Your local powder paint man is the best finish you can get in retro, but tubs and all bath fixtures should not have bleach, abrasive cleaners, steel wool or even tile cleaners used on them. Each use of these things breaks down the porcelain a little more. Even the toilet will show signs of dulling after a few years of strong cleaners. I know, we want to clean and sanitize the surfaces, so we like the strong stuff. Industrial chemical suppliers even mix acids into their cleaners; a BIG no no.
I would go with the local guy.
Glenn


----------



## Nestor_Kelebay (Apr 1, 2009)

Lisa and Glenn:

In my view, a powder coated tub will stand up much better than any field cured coating like the two part acrylic polyurethane that's being offered by others.  The question is:  How is he going to bake that tub at 400 degrees without removing it from your home and replacing it, and if he does that, it makes more sense to just install a new tub, doesn't it?

Also, if he's going to sand blast the tub anyway, WHY NOT sand blast all of the old porcelain off and powder coat the whole tub?  I my opinion, the existing porcelain will not be powder coated (or powder coated very thinly).

Powder coating will give you a more durable coating than refinishing the tub, but I don't see why he can't remove all the porcelain (at least on the inside of the tub) and powder coat the whole interior.

Maybe keep looking.  You SHOULD be able to find plenty of shops in Tennessee that do porcelain enamel coatings.

Glenn:



> Your local powder paint man is the best finish you can get in retro, but tubs and all bath fixtures should not have bleach, abrasive cleaners, steel wool or even tile cleaners used on them. Each use of these things breaks down the porcelain a little more. Even the toilet will show signs of dulling after a few years of strong cleaners.



While I'll agree with you on the abrasive cleaners and steel wool, I have to take exception with the bleach and tile cleaners.

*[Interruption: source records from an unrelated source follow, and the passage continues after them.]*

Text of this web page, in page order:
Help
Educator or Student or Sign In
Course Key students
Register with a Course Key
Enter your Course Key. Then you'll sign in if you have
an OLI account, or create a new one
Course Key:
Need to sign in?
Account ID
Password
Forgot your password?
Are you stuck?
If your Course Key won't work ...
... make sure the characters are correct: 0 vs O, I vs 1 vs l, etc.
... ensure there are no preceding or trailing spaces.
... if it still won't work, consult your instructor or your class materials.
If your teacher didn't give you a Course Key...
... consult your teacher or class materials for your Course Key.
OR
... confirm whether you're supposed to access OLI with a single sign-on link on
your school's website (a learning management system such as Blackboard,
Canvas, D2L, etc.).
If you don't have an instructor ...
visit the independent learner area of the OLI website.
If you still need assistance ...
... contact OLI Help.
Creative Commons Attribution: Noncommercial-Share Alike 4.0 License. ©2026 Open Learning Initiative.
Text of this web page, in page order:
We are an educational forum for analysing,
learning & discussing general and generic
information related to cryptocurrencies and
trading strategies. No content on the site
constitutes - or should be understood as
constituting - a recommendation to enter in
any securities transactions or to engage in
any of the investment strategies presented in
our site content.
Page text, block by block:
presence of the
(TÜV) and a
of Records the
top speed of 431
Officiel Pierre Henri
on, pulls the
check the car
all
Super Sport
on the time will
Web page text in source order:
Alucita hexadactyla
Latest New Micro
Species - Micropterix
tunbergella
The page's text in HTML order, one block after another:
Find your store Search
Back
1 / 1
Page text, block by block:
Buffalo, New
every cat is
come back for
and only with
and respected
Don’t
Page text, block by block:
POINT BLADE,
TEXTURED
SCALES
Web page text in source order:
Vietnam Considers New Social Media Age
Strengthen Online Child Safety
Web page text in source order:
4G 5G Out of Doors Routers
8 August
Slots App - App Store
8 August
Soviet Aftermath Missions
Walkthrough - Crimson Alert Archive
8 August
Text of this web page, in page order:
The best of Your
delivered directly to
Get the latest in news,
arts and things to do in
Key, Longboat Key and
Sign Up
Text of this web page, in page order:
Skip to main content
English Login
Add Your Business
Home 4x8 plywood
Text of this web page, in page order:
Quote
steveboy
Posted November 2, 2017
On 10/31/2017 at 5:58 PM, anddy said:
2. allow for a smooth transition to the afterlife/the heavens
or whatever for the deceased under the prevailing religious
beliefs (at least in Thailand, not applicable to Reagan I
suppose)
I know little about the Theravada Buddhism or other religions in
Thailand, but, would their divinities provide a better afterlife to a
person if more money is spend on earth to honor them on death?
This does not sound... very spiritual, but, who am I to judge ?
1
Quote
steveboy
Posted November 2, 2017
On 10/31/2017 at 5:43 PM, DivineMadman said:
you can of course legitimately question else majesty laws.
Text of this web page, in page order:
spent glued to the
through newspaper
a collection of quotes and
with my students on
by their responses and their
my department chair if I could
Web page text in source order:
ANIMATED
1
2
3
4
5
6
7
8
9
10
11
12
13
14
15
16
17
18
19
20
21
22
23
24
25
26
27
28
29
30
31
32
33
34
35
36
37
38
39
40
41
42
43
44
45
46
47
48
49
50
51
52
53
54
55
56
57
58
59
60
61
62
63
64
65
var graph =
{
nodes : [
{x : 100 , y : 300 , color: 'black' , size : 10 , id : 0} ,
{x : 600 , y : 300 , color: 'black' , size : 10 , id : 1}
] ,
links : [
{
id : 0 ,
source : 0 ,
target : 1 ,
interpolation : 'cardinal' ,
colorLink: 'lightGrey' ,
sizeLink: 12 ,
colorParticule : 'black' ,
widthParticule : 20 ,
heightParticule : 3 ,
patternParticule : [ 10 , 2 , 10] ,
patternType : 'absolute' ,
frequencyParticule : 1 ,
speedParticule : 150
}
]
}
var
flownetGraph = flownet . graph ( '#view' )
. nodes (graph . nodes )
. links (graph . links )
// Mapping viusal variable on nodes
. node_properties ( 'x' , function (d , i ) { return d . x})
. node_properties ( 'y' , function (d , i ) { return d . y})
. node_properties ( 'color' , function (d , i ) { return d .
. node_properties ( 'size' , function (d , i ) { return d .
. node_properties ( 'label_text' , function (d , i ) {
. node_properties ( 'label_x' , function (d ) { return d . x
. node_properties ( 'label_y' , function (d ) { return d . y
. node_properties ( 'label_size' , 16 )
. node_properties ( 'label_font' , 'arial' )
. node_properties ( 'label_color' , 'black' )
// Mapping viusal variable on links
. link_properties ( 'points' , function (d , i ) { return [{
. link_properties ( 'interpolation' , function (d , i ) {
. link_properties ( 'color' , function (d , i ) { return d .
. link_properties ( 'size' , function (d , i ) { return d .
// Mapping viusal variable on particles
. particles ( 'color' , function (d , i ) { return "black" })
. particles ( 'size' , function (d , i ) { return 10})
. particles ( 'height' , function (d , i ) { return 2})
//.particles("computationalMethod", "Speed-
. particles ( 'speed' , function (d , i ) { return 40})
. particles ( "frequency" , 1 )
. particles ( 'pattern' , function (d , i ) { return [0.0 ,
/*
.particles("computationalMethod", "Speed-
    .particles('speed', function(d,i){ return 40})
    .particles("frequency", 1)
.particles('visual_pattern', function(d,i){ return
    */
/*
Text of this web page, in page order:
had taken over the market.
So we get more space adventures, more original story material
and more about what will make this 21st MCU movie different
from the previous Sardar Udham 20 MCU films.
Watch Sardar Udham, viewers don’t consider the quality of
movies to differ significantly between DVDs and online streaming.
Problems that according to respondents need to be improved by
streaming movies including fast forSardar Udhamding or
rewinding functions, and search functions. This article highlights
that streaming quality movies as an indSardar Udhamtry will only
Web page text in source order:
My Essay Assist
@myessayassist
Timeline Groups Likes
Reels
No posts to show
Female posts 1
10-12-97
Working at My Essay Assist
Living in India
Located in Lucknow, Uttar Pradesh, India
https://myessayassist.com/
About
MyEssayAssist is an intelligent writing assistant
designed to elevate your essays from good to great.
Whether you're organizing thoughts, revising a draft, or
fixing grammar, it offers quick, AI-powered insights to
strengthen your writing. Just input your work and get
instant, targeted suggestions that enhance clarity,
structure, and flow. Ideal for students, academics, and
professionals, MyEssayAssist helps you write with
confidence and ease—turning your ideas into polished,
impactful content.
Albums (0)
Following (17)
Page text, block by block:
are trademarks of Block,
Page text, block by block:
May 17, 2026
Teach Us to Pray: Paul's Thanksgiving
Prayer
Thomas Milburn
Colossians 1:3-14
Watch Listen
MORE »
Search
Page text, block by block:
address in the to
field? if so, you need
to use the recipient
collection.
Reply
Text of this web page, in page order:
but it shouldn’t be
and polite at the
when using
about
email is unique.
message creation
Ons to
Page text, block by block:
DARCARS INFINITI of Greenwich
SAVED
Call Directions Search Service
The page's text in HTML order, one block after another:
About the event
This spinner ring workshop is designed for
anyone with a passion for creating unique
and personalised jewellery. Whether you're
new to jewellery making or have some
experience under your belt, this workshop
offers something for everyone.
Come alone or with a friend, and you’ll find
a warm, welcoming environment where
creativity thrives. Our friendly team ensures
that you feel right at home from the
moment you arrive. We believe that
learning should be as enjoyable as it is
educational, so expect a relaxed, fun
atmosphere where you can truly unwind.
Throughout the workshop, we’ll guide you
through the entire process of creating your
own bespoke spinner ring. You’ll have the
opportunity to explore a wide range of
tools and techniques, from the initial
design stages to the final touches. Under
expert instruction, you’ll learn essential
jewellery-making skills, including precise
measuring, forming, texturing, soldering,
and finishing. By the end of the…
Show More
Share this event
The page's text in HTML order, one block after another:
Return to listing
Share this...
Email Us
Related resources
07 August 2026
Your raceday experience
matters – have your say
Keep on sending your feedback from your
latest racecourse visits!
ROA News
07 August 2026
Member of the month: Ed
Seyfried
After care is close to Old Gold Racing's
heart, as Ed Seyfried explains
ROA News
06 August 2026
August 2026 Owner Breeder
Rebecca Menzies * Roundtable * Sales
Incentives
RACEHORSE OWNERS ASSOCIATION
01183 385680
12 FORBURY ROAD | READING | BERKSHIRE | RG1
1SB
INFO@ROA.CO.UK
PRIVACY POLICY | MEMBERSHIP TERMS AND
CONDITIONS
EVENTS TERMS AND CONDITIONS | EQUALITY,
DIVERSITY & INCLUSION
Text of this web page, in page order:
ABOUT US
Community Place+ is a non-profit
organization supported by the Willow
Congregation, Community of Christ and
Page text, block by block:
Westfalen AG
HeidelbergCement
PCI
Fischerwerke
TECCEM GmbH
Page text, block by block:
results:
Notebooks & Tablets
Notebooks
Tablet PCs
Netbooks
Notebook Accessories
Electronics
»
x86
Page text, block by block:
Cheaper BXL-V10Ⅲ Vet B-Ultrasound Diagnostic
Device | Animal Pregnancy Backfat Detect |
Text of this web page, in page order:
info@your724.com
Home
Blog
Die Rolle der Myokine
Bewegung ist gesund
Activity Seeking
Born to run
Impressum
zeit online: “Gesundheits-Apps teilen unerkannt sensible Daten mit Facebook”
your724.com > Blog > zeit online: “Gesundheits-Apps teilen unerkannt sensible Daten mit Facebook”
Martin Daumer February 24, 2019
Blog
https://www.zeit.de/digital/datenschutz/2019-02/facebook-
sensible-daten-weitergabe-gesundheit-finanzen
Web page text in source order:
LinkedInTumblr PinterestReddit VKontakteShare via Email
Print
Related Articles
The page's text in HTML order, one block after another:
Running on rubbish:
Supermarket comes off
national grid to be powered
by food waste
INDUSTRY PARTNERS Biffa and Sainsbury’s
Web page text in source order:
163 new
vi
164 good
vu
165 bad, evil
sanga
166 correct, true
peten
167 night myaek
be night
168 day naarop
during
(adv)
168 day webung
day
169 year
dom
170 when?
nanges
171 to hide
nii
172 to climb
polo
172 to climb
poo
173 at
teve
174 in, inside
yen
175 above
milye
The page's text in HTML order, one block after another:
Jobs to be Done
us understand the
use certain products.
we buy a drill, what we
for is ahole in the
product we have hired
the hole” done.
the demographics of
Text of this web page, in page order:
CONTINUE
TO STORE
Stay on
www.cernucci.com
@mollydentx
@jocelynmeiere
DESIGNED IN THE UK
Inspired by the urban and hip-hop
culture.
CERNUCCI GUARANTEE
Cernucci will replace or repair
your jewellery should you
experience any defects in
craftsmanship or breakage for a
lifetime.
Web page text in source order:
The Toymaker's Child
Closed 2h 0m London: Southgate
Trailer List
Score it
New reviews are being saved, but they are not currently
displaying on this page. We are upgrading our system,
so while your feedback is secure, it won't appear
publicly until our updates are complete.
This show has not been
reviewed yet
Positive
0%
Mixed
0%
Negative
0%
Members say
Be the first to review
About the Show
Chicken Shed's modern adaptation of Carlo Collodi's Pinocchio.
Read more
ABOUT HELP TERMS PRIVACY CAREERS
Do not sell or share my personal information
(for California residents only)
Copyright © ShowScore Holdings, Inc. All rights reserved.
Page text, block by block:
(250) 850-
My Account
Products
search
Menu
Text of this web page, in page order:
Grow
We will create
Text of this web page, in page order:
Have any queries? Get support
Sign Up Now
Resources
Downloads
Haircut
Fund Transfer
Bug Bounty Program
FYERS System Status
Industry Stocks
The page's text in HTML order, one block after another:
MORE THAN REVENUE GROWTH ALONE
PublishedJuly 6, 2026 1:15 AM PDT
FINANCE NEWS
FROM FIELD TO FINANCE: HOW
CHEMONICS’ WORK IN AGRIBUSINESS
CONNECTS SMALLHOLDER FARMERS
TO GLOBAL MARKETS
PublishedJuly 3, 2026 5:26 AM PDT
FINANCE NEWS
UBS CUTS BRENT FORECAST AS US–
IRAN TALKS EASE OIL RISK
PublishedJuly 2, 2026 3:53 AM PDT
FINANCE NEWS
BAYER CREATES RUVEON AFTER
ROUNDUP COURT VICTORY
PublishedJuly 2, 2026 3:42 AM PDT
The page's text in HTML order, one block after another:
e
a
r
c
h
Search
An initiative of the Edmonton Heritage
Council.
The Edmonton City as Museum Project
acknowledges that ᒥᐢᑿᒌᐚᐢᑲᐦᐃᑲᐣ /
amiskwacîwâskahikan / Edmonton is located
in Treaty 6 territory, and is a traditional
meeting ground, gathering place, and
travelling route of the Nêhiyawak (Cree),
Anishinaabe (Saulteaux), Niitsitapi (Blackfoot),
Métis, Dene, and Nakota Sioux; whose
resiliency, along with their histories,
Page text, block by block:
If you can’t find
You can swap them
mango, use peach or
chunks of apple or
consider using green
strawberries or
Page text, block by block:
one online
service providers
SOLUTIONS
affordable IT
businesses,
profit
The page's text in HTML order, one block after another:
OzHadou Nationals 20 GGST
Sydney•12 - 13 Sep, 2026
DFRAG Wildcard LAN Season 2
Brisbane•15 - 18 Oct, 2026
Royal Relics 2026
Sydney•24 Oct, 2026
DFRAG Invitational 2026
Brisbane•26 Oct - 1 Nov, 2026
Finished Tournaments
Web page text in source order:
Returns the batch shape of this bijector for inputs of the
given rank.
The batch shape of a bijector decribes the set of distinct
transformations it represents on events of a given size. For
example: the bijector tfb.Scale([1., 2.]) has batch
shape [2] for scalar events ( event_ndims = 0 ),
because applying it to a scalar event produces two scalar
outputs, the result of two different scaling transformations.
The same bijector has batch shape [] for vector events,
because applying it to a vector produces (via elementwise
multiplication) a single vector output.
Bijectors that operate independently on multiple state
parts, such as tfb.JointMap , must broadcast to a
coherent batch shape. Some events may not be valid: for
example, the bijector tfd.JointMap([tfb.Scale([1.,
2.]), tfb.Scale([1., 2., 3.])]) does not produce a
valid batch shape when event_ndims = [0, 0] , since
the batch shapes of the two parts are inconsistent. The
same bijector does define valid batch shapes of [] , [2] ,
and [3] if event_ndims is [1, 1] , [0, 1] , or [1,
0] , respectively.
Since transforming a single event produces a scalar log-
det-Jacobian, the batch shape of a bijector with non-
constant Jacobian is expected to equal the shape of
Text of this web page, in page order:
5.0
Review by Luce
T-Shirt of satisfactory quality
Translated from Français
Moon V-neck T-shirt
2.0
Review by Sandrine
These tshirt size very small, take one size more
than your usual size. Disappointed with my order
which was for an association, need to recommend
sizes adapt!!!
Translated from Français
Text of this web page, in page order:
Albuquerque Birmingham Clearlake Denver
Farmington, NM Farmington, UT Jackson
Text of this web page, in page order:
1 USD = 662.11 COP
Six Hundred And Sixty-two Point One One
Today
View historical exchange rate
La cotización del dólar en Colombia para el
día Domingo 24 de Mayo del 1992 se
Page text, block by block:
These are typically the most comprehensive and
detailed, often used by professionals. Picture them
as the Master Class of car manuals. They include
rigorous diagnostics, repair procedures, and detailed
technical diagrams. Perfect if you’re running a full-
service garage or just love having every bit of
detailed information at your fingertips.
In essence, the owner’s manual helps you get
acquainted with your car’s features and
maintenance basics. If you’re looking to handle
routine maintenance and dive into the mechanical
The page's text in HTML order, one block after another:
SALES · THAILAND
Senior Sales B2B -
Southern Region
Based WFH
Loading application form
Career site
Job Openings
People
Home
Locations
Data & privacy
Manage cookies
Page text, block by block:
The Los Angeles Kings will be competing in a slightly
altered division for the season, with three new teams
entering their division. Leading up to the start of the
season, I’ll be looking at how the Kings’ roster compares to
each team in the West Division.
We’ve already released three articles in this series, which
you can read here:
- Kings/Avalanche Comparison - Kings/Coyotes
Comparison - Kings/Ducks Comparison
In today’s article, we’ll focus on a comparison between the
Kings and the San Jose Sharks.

I own a 21 unit apartment block in Winnipeg, Manitoba, Canada and have been using bleach to remove stains from linoleum, 100% Olefin carpets, and plastic laminate for over 20 years now.  I REGULARILY clean mildewed silicone caulk after tenants vacate by having it in contact with a bleach/talc slurry for several days.  I have never noticed any deleterious effects on the olefin carpets, linoleums, laminates or porcelain enamels as a result of using bleach on them, even for extended periods.

     I also clean stains out of the acrylic floor finish on my vinyl composition tile floors using bleach.  The bleach will clean the stain off the acrylic floor finish without dulling it's gloss.  It seems to me that if the bleach was harming the floor finish, the first thing to go would be the gloss.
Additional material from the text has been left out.